Tesla K40/ K6000 performance discrepancy between Linux / Windows

I’ve got a Xeon workstation dual booting Debian 7 (nvidia 331.38 long lived driver) and Windows 7. It’s got a K6000 and a K40, both of which I’m using in GPU compute mode for dualSPHysics. This machine was upgraded from a dual 6000 setup. I am noticing large differences in performance between Windows and Linux. A job that takes ~6 hours on Windows is taking ~11-12 on Linux. Also, the K6000 on Linux is performing approximately the same as a K5000 we have in another machine running Windows.

Any ideas on what could cause such a discrepancy? Are there known issues with this driver?
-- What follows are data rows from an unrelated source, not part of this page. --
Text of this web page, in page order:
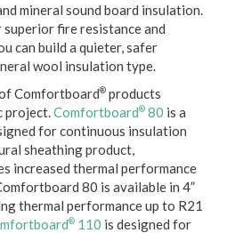
mineral sound board insulation.
fire resistance and
can build a quieter, safer
wool insulation type.
Comfortboard® products
project.Comfortboard® 80 is a
for continuous insulation
sheathing product,
increased thermal performance
80 is available in 4”
thermal performance up to R21
® 110 is designed for
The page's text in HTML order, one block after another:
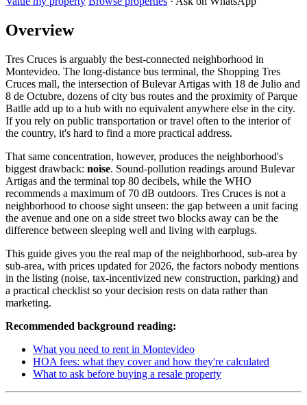
Overview
Tres Cruces is arguably the best-connected neighborhood in
Montevideo. The long-distance bus terminal, the Shopping Tres
Cruces mall, the intersection of Bulevar Artigas with 18 de Julio and
8 de Octubre, dozens of city bus routes and the proximity of Parque
Batlle add up to a hub with no equivalent anywhere else in the city.
If you rely on public transportation or travel often to the interior of
the country, it's hard to find a more practical address.
That same concentration, however, produces the neighborhood's
biggest drawback: noise. Sound-pollution readings around Bulevar
Artigas and the terminal top 80 decibels, while the WHO
recommends a maximum of 70 dB outdoors. Tres Cruces is not a
neighborhood to choose sight unseen: the gap between a unit facing
the avenue and one on a side street two blocks away can be the
difference between sleeping well and living with earplugs.
This guide gives you the real map of the neighborhood, sub-area by
sub-area, with prices updated for 2026, the factors nobody mentions
in the listing (noise, tax-incentivized new construction, parking) and
a practical checklist so your decision rests on data rather than
marketing.
Recommended background reading:
What you need to rent in Montevideo
HOA fees: what they cover and how they're calculated
What to ask before buying a resale property
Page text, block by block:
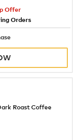
Offer
Orders
Roast Coffee
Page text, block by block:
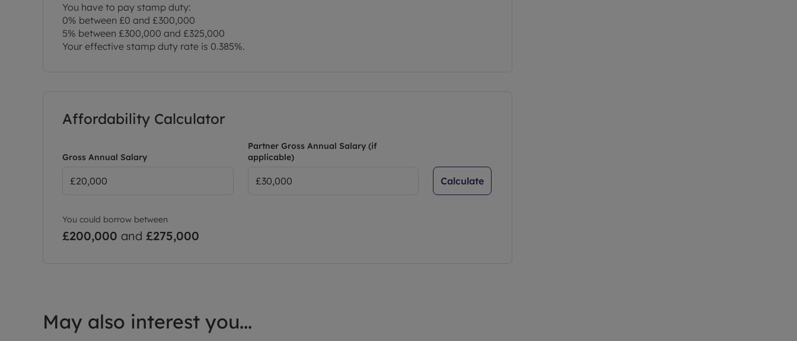
You have to pay stamp duty:
0% between £0 and £300,000
5% between £300,000 and £325,000
Your effective stamp duty rate is 0.385%.
Affordability Calculator
Gross Annual Salary
Partner Gross Annual Salary (if
applicable)
Calculate
You could borrow between
£200,000 and £275,000
May also interest you...

Could this be a clock speed problem? I can provide more details if that would help.

I assume you are using the TCC driver in Windows?

Not that many people have those new top-end GPUs, but in general my experience has been that in Windows with the TCC driver the performance is about the same as it is in linux. When using the WDDM driver for the GTX line in Windows there is a bit more latency than there would be in linux.

That is a really large performance difference, so there must some issue with the linux driver for the K6000 or some other configuration issue.

In Windows, we use the ODE driver. In the nvidia manager, the Tesla shows it’s in TCC mode, and the K6000 is WDDM.

With the 6000s we had before, we also noticed that the cards performed better in Linux.

We have tried multiple Linux driver versions, including 331.38 and 319.82. These have been installed with the nvidia installer. We are going to try using the Debian experimental repository to see if that fixes some configuration error.

I realize the cards are fairly new, but it seems like someone would have notices a 50% performance loss.

The only thing I can think of is that the card(s) is/are running in PCI-E 2.0 in Linux and PCI-E 3.0 in Windows (assuming you have a large number of memory transfers occurring in your code). You can check that via the NVIDIA Control Panel/NVIDIA Settings. This of course assumes you have a PCI-E 3.0 compatible motherboard.

If it’s running in PCI-E 2.0 in Linux, you can enable PCI-E 3.0 speeds if your motherboard supports it by following the steps here:

[url]https://devtalk.nvidia.com/default/topic/533200/linux/gtx-titan-drivers-for-linux-32-64-bit-release-/post/3753244/#3753244[/url]

Thanks for the tip, but I checked and the cards are both running in PCI-E 3. Also, we are doing very few transfers over that bus. I will try the nVidia Linux forum.

I have an HP server running Debian 7 with a K5000 & a K40. I can’t install Windows on the server but I might be able to test the Linux benchmark on the machine.

PS. The server doesn’t support PCI-E 3.0.